The answer is the data below, repeated exactly, with no pictures included.

[Dataset excerpts]
· · · ·

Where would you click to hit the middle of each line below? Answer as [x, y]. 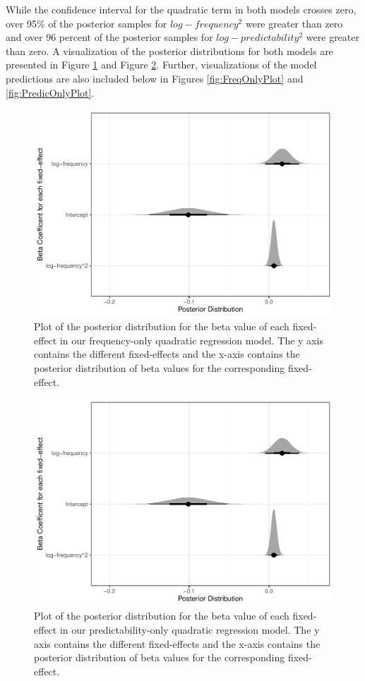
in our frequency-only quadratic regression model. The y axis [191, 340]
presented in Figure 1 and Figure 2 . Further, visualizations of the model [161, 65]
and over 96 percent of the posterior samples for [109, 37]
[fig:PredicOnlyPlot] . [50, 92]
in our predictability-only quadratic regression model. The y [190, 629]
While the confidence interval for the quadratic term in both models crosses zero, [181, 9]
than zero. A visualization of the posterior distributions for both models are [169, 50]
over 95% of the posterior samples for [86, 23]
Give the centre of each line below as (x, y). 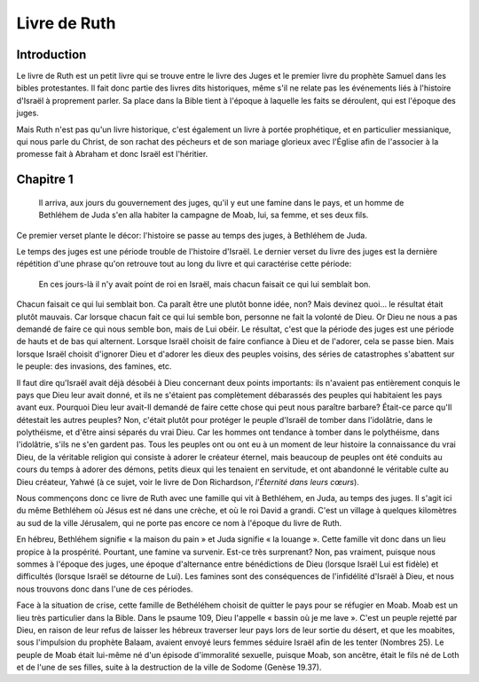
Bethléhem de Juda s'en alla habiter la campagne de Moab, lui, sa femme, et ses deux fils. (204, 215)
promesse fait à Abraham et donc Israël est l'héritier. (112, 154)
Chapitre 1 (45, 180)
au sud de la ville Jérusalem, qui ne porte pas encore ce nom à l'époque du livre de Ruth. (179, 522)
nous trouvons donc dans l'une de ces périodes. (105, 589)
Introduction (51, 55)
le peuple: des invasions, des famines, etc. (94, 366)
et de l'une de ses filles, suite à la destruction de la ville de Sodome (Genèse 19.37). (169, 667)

· · · ·

● Task answer:
Where would you click to hit the middle of each line below? Answer as [x, y]. 
in our frequency-only quadratic regression model. The y axis [191, 340]
presented in Figure 1 and Figure 2 . Further, visualizations of the model [161, 65]
and over 96 percent of the posterior samples for [109, 37]
[fig:PredicOnlyPlot] . [50, 92]
in our predictability-only quadratic regression model. The y [190, 629]
While the confidence interval for the quadratic term in both models crosses zero, [181, 9]
than zero. A visualization of the posterior distributions for both models are [169, 50]
over 95% of the posterior samples for [86, 23]
Give the centre of each line below as (x, y). 
Bethléhem de Juda s'en alla habiter la campagne de Moab, lui, sa femme, et ses deux fils. (204, 215)
promesse fait à Abraham et donc Israël est l'héritier. (112, 154)
Chapitre 1 (45, 180)
au sud de la ville Jérusalem, qui ne porte pas encore ce nom à l'époque du livre de Ruth. (179, 522)
nous trouvons donc dans l'une de ces périodes. (105, 589)
Introduction (51, 55)
le peuple: des invasions, des famines, etc. (94, 366)
et de l'une de ses filles, suite à la destruction de la ville de Sodome (Genèse 19.37). (169, 667)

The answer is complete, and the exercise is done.